Bagaimana Yesus Menanggung Hukuman Kekal Hanya dalam 3 Jam?

Di permukaan, logika penebusan adalah sesuatu yang sangat sederhana.

Kita berdosa dan karenanya berada di bawah murka Allah. Ketika Yesus mati di kayu salib, Dia menderita hukuman yang pantas diterima oleh dosa. Jika kita menaruh iman kita kepada Kristus, kita memiliki hidup yang kekal.

Namun, jika kita menggali lebih dalam, kita menemukan sebuah pertanyaan sulit yang diungkap oleh dua ajaran alkitabiah.

Pertama, dosa terhadap Allah menuntut hukuman kekal (Mat. 18:8; 2Tes. 1:9; Why. 14:11; 20:10).

Gambar: Yesus Salib

Kedua, Yesus mati, dikuburkan, dan bangkit pada hari ketiga. Dia tidak dihukum selamanya. Dia tidak lagi mengalami murka Allah, bahkan Dia duduk di sebelah kanan Allah Bapa (Ibr. 9:25-26).

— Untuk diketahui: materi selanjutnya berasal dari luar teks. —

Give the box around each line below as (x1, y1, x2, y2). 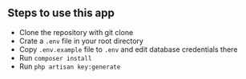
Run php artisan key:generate (18, 61, 121, 71)
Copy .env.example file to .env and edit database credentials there (18, 44, 238, 54)
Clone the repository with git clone (18, 27, 134, 37)
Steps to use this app (7, 6, 115, 20)
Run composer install (18, 53, 92, 62)
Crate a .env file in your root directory (18, 36, 143, 45)
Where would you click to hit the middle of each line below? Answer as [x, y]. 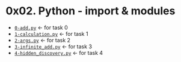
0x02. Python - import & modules [91, 11]
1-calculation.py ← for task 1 [51, 33]
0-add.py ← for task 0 [41, 27]
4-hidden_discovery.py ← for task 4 [59, 52]
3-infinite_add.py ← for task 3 [53, 46]
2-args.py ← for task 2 [42, 40]
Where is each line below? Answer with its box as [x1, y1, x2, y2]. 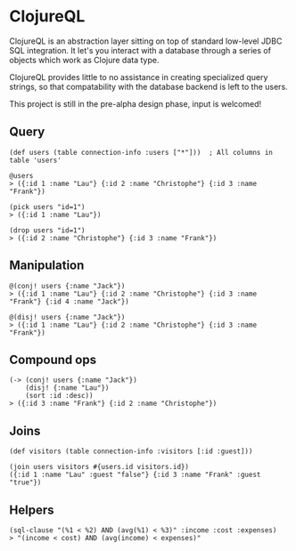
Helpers [9, 502, 54, 517]
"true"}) [9, 478, 42, 487]
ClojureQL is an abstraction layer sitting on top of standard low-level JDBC [9, 36, 283, 46]
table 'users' [9, 156, 62, 165]
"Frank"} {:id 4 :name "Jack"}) [9, 296, 129, 306]
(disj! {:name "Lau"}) [25, 384, 110, 393]
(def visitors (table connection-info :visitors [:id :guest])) [9, 447, 253, 456]
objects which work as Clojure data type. [9, 54, 160, 65]
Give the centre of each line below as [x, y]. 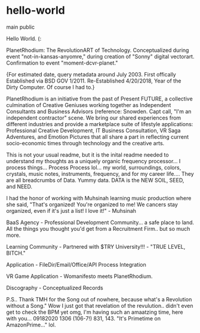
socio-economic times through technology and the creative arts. [85, 143]
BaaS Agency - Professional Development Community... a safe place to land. [100, 222]
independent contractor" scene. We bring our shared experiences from [94, 118]
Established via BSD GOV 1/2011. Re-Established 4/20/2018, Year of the [94, 81]
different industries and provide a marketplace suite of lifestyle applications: [100, 124]
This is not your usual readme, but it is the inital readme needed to [87, 155]
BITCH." [16, 253]
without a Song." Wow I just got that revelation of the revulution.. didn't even [100, 305]
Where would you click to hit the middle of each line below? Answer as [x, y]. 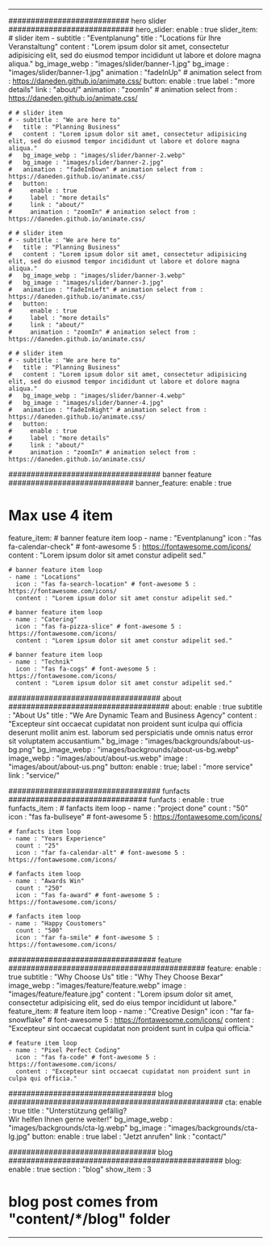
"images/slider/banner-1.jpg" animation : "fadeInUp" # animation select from [135, 72]
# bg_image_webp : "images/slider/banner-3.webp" [97, 276]
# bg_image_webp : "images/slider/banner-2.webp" [97, 155]
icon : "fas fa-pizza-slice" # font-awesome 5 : [99, 626]
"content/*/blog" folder [90, 1219]
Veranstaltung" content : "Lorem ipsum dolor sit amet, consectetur [119, 46]
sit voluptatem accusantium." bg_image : [76, 741]
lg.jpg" [19, 1136]
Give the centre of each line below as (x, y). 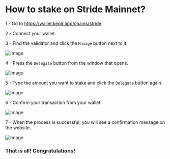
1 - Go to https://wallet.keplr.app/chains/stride (53, 23)
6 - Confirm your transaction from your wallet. (53, 102)
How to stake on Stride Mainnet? (76, 9)
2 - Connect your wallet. (31, 33)
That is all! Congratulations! (40, 150)
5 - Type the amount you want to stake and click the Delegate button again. (84, 83)
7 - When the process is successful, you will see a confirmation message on (85, 122)
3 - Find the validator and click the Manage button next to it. (66, 43)
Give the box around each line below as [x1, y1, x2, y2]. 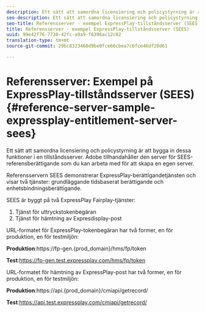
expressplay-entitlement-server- [6, 114, 178, 128]
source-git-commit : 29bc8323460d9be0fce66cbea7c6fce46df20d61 [6, 43, 168, 49]
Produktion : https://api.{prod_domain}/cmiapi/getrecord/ [6, 286, 148, 294]
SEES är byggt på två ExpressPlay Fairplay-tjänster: [6, 196, 136, 203]
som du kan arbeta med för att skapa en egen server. [60, 159, 195, 167]
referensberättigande [6, 159, 60, 167]
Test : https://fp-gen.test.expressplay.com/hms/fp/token [6, 256, 146, 264]
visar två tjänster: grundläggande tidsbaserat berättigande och [6, 178, 164, 185]
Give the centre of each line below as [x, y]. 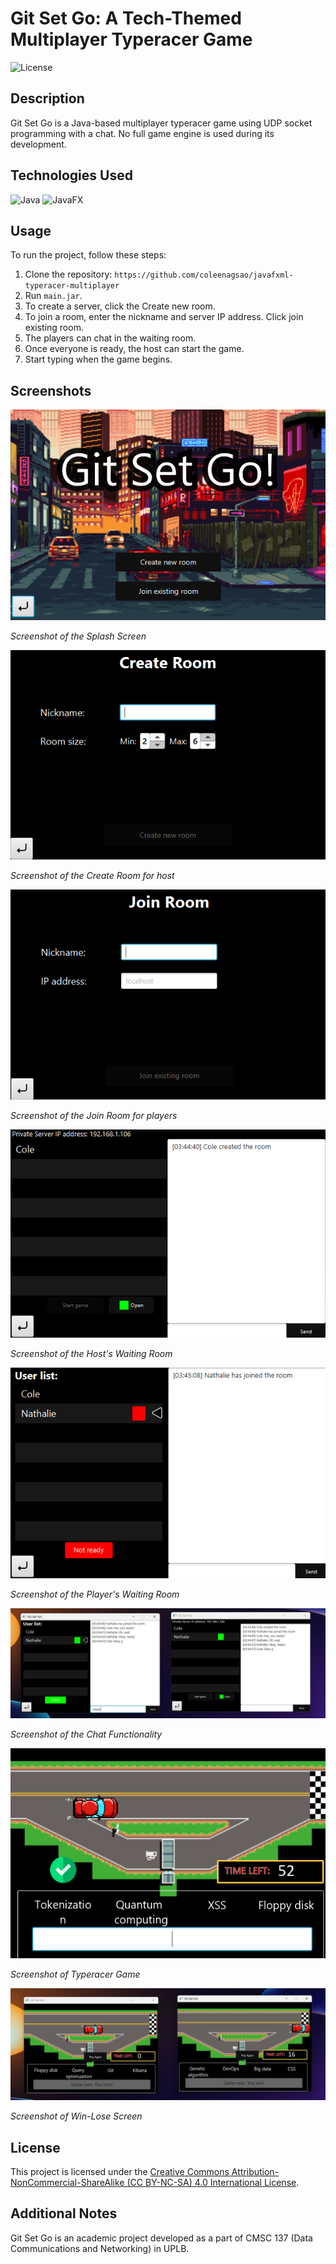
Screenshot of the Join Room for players [94, 1115]
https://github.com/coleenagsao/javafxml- [204, 275]
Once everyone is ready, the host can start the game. [134, 349]
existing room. [54, 328]
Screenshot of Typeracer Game [75, 1974]
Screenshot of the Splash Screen [78, 636]
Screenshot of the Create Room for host [92, 875]
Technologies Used [71, 175]
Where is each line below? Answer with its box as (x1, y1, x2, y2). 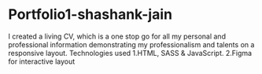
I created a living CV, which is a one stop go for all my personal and (8, 31, 227, 41)
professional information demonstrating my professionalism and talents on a (8, 39, 255, 49)
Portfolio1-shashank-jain (8, 6, 173, 24)
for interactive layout (8, 57, 76, 66)
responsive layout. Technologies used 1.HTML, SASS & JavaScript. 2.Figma (8, 48, 253, 57)
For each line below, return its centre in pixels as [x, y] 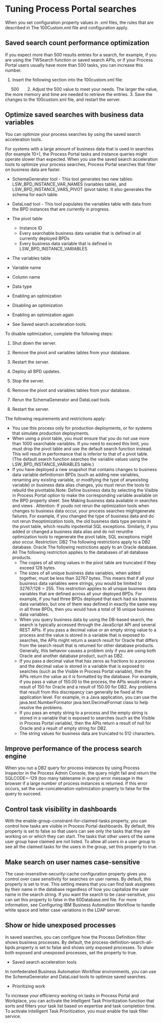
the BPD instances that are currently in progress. [61, 209]
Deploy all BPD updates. [36, 371]
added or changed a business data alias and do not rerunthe [72, 531]
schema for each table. [35, 194]
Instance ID [31, 228]
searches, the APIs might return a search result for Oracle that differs [89, 640]
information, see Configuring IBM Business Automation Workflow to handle [80, 905]
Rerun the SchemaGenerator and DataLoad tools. [61, 399]
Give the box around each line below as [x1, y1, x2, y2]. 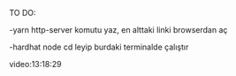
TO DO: [9, 8, 37, 18]
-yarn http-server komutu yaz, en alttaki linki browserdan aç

Kedua kebenaran ini menimbulkan pertanyaan: Bagaimana mungkin Yesus menerima hukuman penuh atas dosa (hukuman kekal) jika Dia tidak menderita selamanya? Untuk menjawabnya, kita harus mengajukan empat pertanyaan tambahan yang sesuai dengan logika penebusan.

1. Apa Itu Kematian?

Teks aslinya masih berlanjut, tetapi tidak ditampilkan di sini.